The required output is a number: how many lines of the data below include the string "contract".

== Task material ==

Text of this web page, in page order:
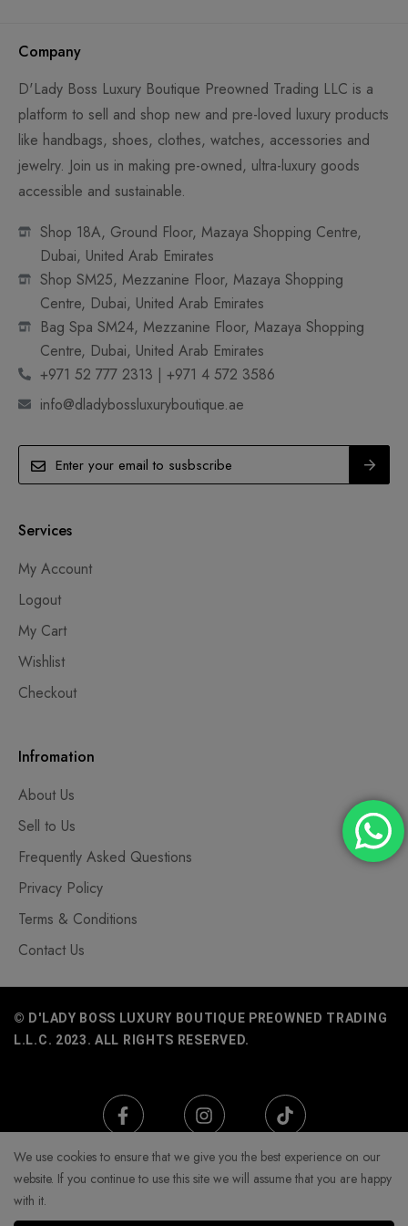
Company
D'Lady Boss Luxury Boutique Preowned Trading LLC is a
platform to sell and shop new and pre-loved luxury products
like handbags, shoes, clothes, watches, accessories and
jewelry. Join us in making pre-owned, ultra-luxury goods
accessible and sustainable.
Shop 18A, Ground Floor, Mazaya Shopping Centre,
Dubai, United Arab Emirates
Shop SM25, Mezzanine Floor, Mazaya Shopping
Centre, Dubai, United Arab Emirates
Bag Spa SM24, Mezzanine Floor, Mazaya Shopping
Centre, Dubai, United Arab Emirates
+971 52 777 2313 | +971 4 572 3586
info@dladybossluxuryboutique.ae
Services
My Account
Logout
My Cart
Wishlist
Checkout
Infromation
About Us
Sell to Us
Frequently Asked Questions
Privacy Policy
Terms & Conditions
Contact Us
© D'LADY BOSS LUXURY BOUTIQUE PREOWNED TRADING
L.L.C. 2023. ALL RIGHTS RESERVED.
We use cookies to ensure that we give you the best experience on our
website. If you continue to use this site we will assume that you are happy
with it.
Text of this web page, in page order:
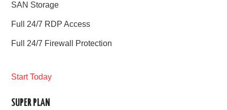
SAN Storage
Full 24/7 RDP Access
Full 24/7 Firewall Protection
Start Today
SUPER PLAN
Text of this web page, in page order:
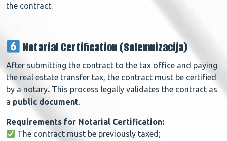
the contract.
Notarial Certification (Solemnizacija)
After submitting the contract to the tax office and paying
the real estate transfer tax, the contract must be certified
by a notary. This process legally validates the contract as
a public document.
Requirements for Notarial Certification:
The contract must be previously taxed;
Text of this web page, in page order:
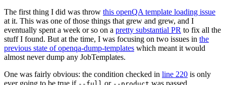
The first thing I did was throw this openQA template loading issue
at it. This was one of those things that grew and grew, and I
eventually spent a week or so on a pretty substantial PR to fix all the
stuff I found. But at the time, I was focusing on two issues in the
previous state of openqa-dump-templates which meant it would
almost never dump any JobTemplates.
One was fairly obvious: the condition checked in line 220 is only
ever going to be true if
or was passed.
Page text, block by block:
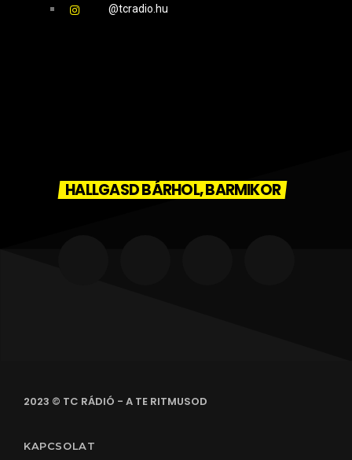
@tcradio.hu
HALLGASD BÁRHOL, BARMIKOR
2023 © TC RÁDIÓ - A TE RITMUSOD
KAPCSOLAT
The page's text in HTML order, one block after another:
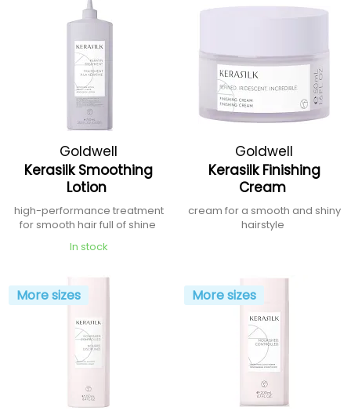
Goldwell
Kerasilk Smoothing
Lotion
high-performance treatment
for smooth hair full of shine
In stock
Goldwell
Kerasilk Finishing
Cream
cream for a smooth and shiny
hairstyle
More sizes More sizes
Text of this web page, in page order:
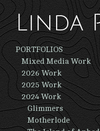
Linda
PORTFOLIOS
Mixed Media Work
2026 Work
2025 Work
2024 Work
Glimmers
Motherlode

===

Answer for the task >>
5